■ Task objective
The number of lines below holding the string "living" is the only answer wanted.

■ Source records
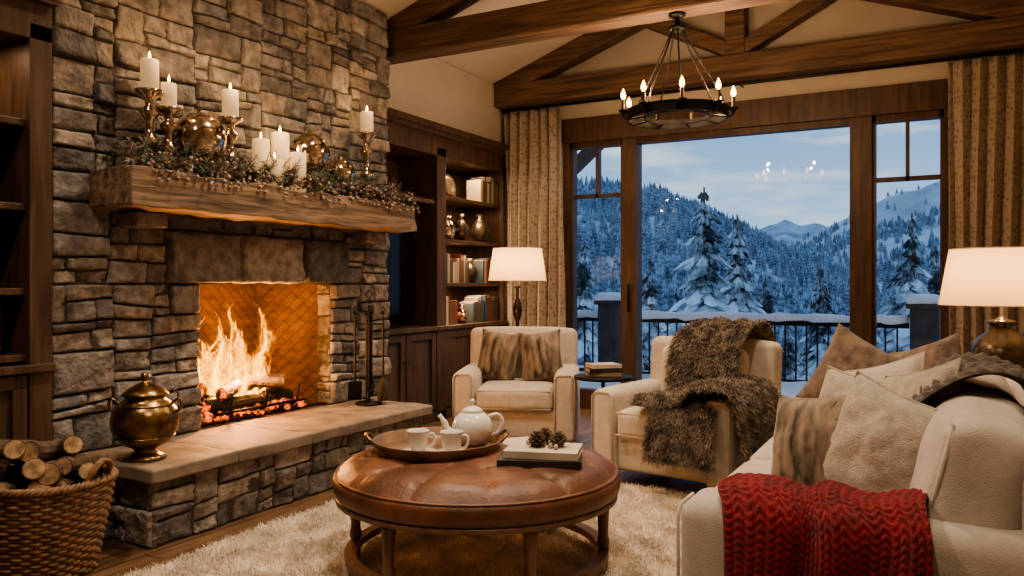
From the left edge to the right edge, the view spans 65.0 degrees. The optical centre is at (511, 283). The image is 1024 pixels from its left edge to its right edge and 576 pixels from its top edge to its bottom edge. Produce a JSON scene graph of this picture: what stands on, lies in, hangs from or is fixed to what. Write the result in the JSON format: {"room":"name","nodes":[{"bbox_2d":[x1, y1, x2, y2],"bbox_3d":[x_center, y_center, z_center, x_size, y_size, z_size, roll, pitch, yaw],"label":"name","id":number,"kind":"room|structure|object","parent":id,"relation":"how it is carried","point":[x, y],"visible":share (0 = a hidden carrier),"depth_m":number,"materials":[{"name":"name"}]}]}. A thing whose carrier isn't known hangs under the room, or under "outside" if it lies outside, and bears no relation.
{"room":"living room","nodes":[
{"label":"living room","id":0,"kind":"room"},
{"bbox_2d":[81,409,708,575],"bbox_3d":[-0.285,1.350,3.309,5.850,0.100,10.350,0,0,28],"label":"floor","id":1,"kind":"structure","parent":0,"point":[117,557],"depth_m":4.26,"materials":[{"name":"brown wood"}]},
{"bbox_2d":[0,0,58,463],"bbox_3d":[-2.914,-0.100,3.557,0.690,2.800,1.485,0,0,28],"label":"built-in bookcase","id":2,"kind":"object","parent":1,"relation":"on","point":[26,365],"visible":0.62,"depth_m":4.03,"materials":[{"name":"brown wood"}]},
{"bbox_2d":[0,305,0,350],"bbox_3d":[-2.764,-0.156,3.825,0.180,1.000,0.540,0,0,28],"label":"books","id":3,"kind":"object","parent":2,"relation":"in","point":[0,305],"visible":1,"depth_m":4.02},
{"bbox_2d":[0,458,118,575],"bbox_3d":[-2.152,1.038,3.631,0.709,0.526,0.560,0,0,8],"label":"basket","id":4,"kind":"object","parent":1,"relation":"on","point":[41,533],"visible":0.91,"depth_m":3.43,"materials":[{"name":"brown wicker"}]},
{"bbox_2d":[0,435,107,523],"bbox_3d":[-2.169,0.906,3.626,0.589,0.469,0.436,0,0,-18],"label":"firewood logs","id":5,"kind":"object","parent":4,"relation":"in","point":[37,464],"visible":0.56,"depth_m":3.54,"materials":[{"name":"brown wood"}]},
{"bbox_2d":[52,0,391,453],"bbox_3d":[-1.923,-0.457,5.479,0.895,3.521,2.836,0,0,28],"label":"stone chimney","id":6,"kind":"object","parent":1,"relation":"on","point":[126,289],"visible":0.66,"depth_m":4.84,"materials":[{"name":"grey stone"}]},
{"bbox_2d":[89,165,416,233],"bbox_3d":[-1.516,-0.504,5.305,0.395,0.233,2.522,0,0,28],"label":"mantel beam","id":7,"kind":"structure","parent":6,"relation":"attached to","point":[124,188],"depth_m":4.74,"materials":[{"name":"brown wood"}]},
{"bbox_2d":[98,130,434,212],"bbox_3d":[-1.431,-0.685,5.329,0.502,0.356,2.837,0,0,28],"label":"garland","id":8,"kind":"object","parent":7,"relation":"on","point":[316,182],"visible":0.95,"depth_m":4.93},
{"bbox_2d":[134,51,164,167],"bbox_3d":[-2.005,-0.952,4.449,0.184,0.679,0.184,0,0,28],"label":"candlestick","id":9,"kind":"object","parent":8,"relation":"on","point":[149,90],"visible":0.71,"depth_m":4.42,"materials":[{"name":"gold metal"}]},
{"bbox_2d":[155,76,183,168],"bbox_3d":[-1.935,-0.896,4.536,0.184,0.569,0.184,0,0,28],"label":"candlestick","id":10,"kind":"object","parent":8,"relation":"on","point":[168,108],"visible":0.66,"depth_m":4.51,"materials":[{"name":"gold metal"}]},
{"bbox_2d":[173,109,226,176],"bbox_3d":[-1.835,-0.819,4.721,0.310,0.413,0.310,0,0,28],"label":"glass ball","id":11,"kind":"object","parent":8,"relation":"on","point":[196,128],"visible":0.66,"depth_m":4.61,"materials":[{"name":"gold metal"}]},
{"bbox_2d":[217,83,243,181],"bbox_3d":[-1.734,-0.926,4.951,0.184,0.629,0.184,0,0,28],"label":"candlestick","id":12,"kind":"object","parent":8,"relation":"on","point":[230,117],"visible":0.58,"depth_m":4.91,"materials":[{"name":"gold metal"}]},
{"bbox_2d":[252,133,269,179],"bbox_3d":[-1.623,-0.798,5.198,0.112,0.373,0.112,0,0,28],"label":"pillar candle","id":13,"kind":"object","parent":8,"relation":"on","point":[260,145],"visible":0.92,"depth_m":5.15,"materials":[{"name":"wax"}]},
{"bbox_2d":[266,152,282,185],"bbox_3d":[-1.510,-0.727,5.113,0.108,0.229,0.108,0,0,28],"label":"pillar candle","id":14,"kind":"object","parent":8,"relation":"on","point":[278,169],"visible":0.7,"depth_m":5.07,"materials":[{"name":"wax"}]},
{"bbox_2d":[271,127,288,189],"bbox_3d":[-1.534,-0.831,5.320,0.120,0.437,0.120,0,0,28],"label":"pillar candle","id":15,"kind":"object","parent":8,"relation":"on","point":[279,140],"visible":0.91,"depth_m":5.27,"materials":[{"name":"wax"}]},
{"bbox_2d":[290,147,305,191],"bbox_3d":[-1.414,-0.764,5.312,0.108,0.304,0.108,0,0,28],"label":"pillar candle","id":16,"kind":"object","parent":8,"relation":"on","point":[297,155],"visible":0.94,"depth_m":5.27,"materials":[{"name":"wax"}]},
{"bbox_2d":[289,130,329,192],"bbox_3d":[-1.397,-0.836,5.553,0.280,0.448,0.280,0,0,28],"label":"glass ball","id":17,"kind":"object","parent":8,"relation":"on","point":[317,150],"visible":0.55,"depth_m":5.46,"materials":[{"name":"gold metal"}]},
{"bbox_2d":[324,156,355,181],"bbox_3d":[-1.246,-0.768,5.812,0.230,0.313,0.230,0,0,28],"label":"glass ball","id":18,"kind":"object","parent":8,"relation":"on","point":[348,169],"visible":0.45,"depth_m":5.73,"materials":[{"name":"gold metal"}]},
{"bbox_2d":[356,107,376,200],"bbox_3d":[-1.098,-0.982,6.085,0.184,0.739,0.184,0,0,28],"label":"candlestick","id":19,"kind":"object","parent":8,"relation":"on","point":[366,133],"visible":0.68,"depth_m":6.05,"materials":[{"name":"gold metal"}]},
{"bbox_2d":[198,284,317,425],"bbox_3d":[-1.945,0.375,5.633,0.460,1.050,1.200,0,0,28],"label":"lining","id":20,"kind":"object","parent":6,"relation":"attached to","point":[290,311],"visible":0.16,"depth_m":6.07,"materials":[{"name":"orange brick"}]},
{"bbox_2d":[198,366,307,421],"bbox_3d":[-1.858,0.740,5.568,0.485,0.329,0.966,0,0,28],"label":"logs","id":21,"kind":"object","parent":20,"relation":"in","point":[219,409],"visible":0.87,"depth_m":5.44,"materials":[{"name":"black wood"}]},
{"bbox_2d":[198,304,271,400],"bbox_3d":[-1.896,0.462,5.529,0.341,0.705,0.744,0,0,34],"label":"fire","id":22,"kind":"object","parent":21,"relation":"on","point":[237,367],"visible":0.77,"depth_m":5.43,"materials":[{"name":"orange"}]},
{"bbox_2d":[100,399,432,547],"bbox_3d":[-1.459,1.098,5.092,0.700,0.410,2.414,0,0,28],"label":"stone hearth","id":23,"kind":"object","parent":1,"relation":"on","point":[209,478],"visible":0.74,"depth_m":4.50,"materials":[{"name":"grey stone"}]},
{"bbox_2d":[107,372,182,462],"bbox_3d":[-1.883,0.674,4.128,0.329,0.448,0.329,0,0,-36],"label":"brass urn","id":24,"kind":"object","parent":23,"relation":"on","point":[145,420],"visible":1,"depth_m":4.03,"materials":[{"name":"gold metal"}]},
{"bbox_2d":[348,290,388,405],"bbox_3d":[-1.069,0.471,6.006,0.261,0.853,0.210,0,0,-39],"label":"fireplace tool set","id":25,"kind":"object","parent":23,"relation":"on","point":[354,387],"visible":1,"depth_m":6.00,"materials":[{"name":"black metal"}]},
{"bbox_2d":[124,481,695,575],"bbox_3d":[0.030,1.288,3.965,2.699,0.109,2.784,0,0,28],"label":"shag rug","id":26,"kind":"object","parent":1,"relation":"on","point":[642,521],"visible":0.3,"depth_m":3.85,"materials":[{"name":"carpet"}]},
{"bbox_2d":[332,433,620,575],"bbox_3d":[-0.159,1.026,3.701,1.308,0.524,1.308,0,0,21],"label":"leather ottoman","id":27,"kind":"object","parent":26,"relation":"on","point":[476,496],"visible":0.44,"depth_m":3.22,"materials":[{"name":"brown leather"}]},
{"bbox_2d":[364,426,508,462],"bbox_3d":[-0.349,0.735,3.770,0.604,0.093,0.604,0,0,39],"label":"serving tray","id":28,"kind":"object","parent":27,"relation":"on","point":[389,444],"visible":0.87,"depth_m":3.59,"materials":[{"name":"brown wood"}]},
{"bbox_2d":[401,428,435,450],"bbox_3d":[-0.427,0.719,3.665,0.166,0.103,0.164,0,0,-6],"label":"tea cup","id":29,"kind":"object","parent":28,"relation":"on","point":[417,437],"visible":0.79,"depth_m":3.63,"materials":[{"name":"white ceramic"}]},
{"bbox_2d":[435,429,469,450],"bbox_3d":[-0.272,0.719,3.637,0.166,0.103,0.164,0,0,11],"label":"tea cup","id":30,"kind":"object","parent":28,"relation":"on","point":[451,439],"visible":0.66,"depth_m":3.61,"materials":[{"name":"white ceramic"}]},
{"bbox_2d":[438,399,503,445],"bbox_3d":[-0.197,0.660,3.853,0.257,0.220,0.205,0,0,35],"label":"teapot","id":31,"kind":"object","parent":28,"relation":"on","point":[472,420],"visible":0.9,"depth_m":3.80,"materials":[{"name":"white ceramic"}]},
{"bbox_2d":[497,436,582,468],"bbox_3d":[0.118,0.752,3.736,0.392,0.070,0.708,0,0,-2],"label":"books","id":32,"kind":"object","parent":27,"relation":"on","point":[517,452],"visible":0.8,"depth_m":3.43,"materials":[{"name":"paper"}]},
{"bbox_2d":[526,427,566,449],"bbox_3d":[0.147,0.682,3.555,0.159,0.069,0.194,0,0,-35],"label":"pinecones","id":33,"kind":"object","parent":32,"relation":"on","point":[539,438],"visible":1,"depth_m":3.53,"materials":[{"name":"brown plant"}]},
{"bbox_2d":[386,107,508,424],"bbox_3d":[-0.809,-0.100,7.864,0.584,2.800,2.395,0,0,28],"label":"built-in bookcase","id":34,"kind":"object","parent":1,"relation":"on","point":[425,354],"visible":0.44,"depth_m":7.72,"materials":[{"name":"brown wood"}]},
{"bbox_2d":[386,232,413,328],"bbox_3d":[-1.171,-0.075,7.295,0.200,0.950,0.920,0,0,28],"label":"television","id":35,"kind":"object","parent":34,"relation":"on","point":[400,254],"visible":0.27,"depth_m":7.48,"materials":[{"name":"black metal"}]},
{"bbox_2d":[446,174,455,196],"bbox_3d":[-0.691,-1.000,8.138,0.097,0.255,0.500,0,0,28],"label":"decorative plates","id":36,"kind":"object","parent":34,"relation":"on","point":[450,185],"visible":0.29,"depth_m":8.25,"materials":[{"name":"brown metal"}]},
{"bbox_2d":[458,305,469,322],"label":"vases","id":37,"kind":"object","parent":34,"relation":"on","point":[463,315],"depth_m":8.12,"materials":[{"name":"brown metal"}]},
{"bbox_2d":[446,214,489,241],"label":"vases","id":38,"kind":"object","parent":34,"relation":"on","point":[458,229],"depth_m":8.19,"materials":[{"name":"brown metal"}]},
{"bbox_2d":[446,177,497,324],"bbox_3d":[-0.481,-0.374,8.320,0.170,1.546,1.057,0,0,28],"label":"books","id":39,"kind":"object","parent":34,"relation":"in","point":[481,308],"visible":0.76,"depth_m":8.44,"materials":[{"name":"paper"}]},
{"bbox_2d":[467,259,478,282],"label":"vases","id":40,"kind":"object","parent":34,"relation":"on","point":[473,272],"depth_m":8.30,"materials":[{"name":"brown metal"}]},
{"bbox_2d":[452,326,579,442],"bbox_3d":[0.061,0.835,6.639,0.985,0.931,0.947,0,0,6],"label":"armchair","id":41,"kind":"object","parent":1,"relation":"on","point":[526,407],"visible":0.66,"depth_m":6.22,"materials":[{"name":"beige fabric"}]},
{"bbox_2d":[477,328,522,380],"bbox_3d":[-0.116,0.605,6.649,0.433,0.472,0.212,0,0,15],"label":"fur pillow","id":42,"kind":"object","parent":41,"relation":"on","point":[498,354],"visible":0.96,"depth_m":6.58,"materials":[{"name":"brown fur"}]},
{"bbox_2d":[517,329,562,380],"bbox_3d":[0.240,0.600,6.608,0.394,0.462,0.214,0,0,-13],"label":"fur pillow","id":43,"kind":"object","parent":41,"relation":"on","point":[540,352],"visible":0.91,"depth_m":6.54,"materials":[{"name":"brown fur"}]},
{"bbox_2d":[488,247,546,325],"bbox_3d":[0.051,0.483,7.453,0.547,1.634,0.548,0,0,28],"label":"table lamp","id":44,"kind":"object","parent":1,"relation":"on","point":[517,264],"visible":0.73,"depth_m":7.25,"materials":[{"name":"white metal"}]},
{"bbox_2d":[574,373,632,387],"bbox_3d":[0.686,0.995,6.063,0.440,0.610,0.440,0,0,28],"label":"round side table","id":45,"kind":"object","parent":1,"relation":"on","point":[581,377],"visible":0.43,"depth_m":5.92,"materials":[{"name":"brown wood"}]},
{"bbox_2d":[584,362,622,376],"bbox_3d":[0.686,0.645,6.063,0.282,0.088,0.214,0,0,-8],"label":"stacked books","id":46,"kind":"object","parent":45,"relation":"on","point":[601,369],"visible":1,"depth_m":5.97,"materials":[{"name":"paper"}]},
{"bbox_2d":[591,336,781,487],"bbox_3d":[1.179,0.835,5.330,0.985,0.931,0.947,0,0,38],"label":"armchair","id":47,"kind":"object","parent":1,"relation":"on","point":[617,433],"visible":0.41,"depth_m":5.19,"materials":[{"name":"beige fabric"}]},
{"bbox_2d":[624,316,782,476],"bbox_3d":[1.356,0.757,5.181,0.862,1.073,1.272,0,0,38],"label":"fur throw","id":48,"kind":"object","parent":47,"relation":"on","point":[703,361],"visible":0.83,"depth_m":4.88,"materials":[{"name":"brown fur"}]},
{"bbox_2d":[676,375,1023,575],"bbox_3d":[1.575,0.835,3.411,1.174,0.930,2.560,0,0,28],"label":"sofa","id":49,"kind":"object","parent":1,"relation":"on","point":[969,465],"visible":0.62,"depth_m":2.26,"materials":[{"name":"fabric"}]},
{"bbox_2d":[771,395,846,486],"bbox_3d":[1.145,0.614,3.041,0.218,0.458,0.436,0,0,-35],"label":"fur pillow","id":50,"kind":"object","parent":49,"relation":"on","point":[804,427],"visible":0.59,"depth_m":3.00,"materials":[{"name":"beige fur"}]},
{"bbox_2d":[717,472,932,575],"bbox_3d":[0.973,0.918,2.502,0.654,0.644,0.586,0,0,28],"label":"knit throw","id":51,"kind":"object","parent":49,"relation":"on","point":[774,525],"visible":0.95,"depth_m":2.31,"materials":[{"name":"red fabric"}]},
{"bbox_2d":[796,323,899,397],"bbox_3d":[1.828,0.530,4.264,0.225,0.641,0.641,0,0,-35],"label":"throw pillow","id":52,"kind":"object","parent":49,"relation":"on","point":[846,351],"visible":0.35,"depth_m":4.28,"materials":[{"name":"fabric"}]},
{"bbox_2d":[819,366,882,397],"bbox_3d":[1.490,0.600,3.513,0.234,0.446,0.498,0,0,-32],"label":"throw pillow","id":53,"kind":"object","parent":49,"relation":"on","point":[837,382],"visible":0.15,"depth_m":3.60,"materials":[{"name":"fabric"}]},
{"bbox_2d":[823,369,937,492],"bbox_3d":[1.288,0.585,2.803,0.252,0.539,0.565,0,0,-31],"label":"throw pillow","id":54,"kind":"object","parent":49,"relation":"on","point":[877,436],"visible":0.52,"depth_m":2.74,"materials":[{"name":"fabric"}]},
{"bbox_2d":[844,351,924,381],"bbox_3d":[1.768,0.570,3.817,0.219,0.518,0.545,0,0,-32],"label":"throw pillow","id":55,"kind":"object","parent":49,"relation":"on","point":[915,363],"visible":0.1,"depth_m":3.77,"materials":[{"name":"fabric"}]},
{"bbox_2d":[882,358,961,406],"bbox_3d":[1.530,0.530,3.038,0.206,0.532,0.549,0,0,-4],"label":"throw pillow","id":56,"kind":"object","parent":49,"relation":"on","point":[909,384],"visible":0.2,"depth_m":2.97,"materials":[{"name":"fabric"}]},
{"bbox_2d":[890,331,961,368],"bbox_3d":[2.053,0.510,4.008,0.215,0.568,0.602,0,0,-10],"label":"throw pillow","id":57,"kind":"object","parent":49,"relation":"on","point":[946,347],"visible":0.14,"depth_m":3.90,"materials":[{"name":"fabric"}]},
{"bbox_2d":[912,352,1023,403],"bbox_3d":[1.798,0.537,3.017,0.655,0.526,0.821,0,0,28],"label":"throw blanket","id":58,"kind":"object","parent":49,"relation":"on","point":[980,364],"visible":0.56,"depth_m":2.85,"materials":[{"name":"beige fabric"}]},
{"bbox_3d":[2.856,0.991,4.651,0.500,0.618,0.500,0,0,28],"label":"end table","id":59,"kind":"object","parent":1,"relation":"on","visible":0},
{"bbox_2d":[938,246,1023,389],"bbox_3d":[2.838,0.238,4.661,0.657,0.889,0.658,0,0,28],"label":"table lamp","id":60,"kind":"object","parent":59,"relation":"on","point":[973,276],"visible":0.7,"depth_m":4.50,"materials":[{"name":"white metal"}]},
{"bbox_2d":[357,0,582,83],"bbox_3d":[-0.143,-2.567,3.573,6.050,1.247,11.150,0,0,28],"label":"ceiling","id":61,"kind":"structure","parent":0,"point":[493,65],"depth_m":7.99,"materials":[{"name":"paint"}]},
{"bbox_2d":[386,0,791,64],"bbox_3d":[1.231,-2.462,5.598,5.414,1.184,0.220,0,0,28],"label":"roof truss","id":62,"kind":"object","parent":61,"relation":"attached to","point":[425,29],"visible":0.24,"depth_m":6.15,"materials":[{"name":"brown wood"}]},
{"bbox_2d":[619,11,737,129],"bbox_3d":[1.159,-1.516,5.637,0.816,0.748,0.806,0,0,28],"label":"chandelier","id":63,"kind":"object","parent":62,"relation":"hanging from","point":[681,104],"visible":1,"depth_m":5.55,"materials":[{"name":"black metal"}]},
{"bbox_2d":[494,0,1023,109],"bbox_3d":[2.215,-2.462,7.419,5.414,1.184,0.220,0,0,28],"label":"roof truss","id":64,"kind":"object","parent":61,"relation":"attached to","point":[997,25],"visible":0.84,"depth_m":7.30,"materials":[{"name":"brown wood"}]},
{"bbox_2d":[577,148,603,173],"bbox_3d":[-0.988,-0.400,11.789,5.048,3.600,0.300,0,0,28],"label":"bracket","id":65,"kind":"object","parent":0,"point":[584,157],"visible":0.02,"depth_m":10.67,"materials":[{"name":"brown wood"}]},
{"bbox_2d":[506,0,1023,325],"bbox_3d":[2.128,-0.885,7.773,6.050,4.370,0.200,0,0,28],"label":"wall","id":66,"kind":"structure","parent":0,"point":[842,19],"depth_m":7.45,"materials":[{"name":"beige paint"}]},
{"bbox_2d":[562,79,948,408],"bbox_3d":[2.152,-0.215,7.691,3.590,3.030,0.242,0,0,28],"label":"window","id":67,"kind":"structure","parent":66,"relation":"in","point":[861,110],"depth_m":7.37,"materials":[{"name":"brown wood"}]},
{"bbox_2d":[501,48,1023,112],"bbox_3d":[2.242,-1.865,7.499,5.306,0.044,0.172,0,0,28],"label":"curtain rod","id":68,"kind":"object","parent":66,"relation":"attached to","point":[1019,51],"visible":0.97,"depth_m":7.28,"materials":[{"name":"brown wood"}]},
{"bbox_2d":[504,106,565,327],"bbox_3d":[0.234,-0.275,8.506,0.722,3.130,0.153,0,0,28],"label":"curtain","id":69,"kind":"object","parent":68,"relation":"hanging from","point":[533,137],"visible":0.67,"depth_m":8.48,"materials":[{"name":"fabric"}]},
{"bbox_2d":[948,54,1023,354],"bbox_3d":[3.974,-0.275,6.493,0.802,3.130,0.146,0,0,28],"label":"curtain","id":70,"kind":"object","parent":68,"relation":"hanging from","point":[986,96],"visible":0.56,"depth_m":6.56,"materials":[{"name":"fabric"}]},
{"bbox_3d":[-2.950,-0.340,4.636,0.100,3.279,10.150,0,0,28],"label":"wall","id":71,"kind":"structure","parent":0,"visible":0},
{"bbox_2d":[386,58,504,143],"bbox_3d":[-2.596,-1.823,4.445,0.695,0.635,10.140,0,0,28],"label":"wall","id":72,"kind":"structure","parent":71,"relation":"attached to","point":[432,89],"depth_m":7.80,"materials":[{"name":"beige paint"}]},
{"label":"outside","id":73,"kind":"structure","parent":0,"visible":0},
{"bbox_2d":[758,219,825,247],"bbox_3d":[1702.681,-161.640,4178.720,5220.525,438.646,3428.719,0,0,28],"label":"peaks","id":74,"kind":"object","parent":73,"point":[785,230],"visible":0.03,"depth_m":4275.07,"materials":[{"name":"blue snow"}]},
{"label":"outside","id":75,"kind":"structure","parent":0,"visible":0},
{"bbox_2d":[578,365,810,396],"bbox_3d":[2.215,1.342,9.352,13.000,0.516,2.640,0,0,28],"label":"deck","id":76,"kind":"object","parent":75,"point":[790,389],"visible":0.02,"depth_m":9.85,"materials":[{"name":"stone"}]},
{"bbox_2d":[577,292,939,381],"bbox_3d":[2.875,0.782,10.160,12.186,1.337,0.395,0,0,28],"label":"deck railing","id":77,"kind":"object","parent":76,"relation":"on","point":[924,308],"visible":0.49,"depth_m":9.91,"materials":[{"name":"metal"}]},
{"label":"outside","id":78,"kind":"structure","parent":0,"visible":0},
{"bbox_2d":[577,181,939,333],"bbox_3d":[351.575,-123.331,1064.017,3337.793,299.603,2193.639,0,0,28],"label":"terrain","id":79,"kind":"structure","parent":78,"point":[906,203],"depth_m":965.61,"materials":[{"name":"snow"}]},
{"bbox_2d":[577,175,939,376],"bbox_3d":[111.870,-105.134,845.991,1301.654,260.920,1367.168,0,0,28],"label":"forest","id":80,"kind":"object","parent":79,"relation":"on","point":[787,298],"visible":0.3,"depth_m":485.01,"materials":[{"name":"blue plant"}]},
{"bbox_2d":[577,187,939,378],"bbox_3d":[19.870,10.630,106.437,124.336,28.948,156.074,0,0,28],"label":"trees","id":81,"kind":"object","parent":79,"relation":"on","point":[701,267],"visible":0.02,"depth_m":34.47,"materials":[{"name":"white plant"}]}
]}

■ Your response
2